I have question about how to evaluate the information retrieve result is good or not such as calculate
相关文档的等级,召回率,精度,AP,MAP .....
the relevant document rank, recall, precision ,AP, MAP.....
currently, the system is able to retrieve the document from the database once the users enter the query. The problem is I do not know how to do the evaluation.
我有一些公共数据集,例如"Cranfield集合" 数据集链接它包含
I got some public data set such as "Cranfield collection" dataset linkit contains
1.document 2.query 3.relevance assesments
Cranfield 1,400 225 1.6
我可以知道如何使用"Cranfield集合"进行评估吗?相关文档的等级,召回率,精度,AP,MAP .....
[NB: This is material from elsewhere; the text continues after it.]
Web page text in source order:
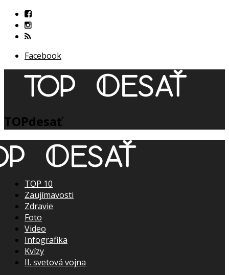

May I know how to use do the evaluation by using "Cranfield collection" to calculatethe relevant document rank, recall, precision ,AP, MAP.....
I might need some ideas and direction. not asking for how to code the program.
Okapi BM25 (BM代表最佳匹配")是搜索引擎使用的一种排名功能,用于根据匹配文档与给定搜索查询的相关性对它们进行排名.它基于概率检索框架. BM25是词袋检索功能,可对一组基于文档的文件进行排名不管文档中查询词之间的相互关系(例如,它们的相对接近度)如何,每个文档中出现的查询词都是相同的.有关更多详细信息,请参见维基百科页面.
Okapi BM25 (BM stands for Best Matching) is a ranking function used by search engines to rank matching documents according to their relevance to a given search query. It is based on the probabilistic retrieval framework. BM25 is a bag-of-words retrieval function that ranks a set of documents based on the query terms appearing in each document, regardless of the inter-relationship between the query terms within a document (e.g., their relative proximity). See the Wikipedia page for more details.
Precision measures "of all the documents we retrieved as relevant how many are actually relevant?".
Precision = No. of relevant documents retrieved / No. of total documents retrieved
Recall measures "Of all the actual relevant documents how many did we retrieve as relevant?".
Recall = No. of relevant documents retrieved / No. of total relevant documents
Suppose, when a query "q" is submitted to an information retrieval system (ex., search engine) having 100 relevant documents w.r.t. the query "q", the system retrieves 68 documents out of total collection of 600 documents. Out of 68 retrieved documents, 40 documents were relevant. So, in this case:
Precision = 40 / 68 = 58.8%
和Recall = 40 / 100 = 40%
F-Score / F-measure is the weighted harmonic mean of precision and recall. The traditional F-measure or balanced F-score is:
F-Score = 2 * Precision * Recall / Precision + Recall
中键入内容,它会显示10条结果.如果所有这些都相关,那可能是最好的.如果只有一些相关,例如说五个,那么最好先显示相关的.如果前五个无关紧要而好的仅从第六个开始,那将是不好的,不是吗? AP分数反映了这一点.
You can think of it this way: you type something in Google
and it shows you 10 results. It’s probably best if all of them were relevant. If only some are relevant, say five of them, then it’s much better if the relevant ones are shown first. It would be bad if first five were irrelevant and good ones only started from sixth, wouldn’t it? AP score reflects this.
排名#1:(1.0 + 0.67 + 0.75 + 0.8 + 0.83 + 0.6) / 6 = 0.78
排名2:(0.5 + 0.4 + 0.5 + 0.57 + 0.56 + 0.6) / 6 = 0.52
MAP is mean of average precision across multiple queries/rankings. Giving an example for illustration.
对于查询1,AvgPrec: (1.0+0.67+0.5+0.44+0.5) / 5 = 0.62
对于查询2,AvgPrec: (0.5+0.4+0.43) / 3 = 0.44
因此,MAP = (0.62 + 0.44) / 2 = 0.53
用作检索系统的性能指标.您应该为此类测试构建一个检索系统.如果要使用Java编写程序,则应考虑 Apache Lucene 建立索引.
Sometimes, people use precision@k
, recall@k
as performance measure of a retrieval system. You should build a retrieval system for such testings. If you want to write your program in Java, you should consider Apache Lucene to build your index.